It has been almost 6 years since he’s broken up with me. Although we continue to have this off and on affair it has never been anything more. I tried.. I tried to stop talking to him but I couldn’t. I missed him, the sex, the cuddling, the friendship, the way he had made love even though he was no longer IN love with me.
So I caved.. and i messaged him. At first it was great I had missed his humor and needed a good laugh. And we almost make plans to hang out but I knew I shouldn’t not so soon. Luckily for me he didn’t pull out all his tricks and get me to change my mind the way only he can.
I knew he was out with friends.. I knew he was drinking.. I knew there would be girls.. and I knew he would be flirting.. But I didn’t need him to confirm it…
his exact words being ” Aww all these girls trust me it’s cute… they shouldn’t lol”

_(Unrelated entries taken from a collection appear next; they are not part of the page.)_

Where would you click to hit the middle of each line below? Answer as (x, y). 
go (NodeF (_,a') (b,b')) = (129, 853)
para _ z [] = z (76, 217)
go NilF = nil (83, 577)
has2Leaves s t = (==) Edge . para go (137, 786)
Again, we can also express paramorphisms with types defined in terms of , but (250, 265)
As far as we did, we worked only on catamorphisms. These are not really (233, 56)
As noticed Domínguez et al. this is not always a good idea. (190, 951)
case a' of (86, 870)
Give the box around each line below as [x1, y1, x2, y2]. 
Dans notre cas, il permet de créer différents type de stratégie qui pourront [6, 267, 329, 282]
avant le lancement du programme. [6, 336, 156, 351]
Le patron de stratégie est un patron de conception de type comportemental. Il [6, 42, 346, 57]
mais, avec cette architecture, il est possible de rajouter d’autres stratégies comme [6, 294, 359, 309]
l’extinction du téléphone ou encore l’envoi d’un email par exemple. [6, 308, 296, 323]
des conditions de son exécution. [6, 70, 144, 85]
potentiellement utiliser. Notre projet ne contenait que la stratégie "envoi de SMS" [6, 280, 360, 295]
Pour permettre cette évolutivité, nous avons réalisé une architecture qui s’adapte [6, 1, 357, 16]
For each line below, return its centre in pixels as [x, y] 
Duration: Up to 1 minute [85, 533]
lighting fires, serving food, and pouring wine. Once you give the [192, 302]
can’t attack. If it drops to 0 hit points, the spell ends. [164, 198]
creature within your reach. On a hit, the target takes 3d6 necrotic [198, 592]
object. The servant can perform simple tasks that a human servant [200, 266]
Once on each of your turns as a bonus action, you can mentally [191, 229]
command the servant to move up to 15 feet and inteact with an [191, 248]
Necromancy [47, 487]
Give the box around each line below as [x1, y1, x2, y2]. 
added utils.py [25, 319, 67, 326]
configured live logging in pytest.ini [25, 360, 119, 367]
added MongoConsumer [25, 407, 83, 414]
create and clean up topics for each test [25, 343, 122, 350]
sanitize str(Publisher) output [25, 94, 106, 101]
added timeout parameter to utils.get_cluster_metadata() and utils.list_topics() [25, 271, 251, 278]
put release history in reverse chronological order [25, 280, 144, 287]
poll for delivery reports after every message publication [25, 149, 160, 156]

and just like that POW!!!! right in the pit of my stomach JEALOUSY hit.
All I could think was.. NO shit they shouldn’t trust you.. they will just end up hurt (like me).. but of course that isn’t what I said.”those poor girls they have no idea” and i offer to let him do his thing without feeling like he should respond to my messages.. after all i can’t sound like the crazy jealous ex girlfriend..But he doesn’t take me up on that instead he says that he and his friends are about to leave and if i want to hang out..
And me being me and him being him I say yes.. SO here I go to get ready to see him… Let’s see how much i’m going to regret this in the morning.